幽冷的嗓音,落下一室毛骨悚然的氣息,音夙玉似早有防備一般,在他的雙手碰上她身體的那一瞬間,猛地按下牀頭一個按鈕。
“轟隆隆——”
一陣石塊移動的聲響傳來,音夙玉身下的石牀陡然一陣翻轉,密集的箭雨從牀板下射出,鋪天蓋地罩向巫祭,與此同時,音夙玉抱着錦被縱身一躍,朝着牀下突然出現的一個洞口跳去。
一切,不過是電光火石之間發生的事情,奇快無比,本該讓人無從反應纔是。但,巫祭卻似早就料到了會有此一變般,在音夙玉縱身躍起的瞬間,陡然揚起衣袖,一條血紅色的長蛇從他的袖口飛出,以疾風之速襲向音夙玉,瞬間纏上她的脖頸。

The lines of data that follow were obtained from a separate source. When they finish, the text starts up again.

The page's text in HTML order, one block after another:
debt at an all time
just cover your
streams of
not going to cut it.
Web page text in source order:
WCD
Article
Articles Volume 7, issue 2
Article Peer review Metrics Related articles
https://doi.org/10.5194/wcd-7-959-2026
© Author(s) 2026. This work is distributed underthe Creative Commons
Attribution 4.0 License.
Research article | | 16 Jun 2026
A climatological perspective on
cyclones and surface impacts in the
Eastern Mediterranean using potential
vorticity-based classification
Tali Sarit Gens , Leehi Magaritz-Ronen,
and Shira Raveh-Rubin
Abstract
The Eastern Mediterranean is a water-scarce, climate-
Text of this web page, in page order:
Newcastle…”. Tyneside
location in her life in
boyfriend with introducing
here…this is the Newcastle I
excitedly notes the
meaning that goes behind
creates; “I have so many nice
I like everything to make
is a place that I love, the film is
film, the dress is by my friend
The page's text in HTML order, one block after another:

“呃……”音夙玉身形一頓,被長蛇纏住了脖頸,生生的卡在了洞口,不上不下!
巫祭,陰冷一笑,黑色的衣袖如浮雲般掃過,將那些撲面而來的箭雨悉數震落。
“想在我的眼皮子底下耍花招?如今的你還不夠分量!”
一聲冷笑,巫祭縱身一躍,鬼魅般掠至音夙玉的身邊,冷眼看着懸在半空,滿臉痛苦的她,笑得很是陰森。

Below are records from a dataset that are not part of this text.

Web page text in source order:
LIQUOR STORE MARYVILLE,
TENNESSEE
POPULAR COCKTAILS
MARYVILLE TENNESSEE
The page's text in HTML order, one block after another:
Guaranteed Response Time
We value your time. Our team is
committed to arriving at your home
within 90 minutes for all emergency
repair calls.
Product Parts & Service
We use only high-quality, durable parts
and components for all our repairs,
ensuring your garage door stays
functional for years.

“你這雙眼睛很是不錯,剛好我那尊玉雕還缺了對眼珠子!”
聞言,音夙玉瞬間驚滯,因爲缺氧已經漲紅的臉瞬間慘白,目光驚閃不定的看着巫祭,顫聲開口:“你想幹什……”
“咔咔——”
然,她話未說完,便被兩聲驚悚的脆響打斷。
“啊啊啊——”下一瞬,空氣中響起音夙玉慘絕人寰的尖叫聲,悽慘而尖利。
巫祭,森然的鬼爪裡拿着兩顆血淋淋的眼珠子,一臉饒有興致的打量着,“恩!真是越看越滿意!配上我那尊玉雕,簡直就是完美啊!”
“魔……鬼……”
音夙玉,頂着兩個駭人的血窟窿,臉色因極度痛楚而扭曲變形,殷紅的鮮血順着她的眼窩,一直流下,滑過她的臉頰,流進她的嘴裡,畫面驚悚。

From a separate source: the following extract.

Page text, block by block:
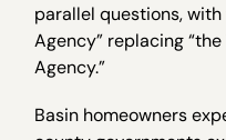
parallel questions,
Agency” replacing
Agency.”
Basin homeowners

“鬼?我可從來沒說我是人!呵呵……”巫祭看了她一眼,拿出一個黑色的瓷瓶將兩顆眼珠子裝起來,收入懷中,而後,低頭看了一眼自己染血的手指,陰魅一笑,伸出鮮紅的舌頭舔了舔。
“你也沒什麼用了,去死吧!”
一語落,那森然刺目的鬼爪猶如五把鬼叉般,對着音夙玉的胸口狠狠的抓去,讓人絲毫不懷疑,這一爪子下去定能將她的心臟剜出來!
眼看着雙眼已瞎的音夙玉就要命喪當場,電光火石之間,一道幽蘭色的光芒若閃電般劃破黑暗,橫空出世,對着那隻森然鬼爪流星般劈下!
“嗤——”
一聲詭異的聲響,幽蘭色的光芒瞬間穿透巫祭的手心。
“啊——”一聲壓抑不住的慘叫聲響起,巫祭的身體一陣劇顫,探向音夙玉的手,猛地收回,雙眼驚疑不定的望向虛空,臉色忽明忽暗。
“是誰?藏頭露尾算什麼本事!”
一聲低笑,暗夜中,說不出的魔魅夭邪。
虛空中,緩緩升起一片幽蘭色的煙霧,像是,無聲綻放在暗夜中的幽靈花,氣息妖魅而幽煞。
巫祭的瞳孔微微一縮,緊盯着那片煙霧,臉色忽明忽暗。
隨着煙霧飄散,虛空中,緩緩出現一道身影,修長,妖冷,魔魅。
一襲幽蘭色的錦衣,斂盡暗夜的華彩,肆意張揚的墨發,潑墨狂舞,那邪美如地獄魔神的臉,帶着終年不見陽光的煞白,讓人一陣心驚膽戰,而,那雙妖異魔魅的幽蘭瞳眸,更是將男子一身邪佞之氣張揚到極致,讓人只一眼,便被恐懼侵襲,不敢再看第二眼。
“你是誰?”
看着那妖冷魔魅的男子,巫祭臉色驚變,雙腳不由自主的後退着,那是,源於靈魂深處的恐懼!是人類對危險本能的躲避!
“呵呵……”一陣低迷的笑聲傳來,半空中的男子垂眸睥睨着他,涼薄的脣勾着一抹冷魅弧度,妖異的雙眼中,卻無半分笑意。
“笑、笑什麼?你到底是誰?”
那笑聲,像是一隻森冷沒有溫度的手,於午夜時分緊緊地扼住你的喉嚨,將你從無盡夢魘中驚醒,那種,無法用語言形容的恐懼感!
“救、救我……殺了他……救我……”
此時,音夙玉雖然雙眼看不到,卻可以聽到周圍發生的一切,憑着直覺,她看向男子立身的方向,哀聲祈求。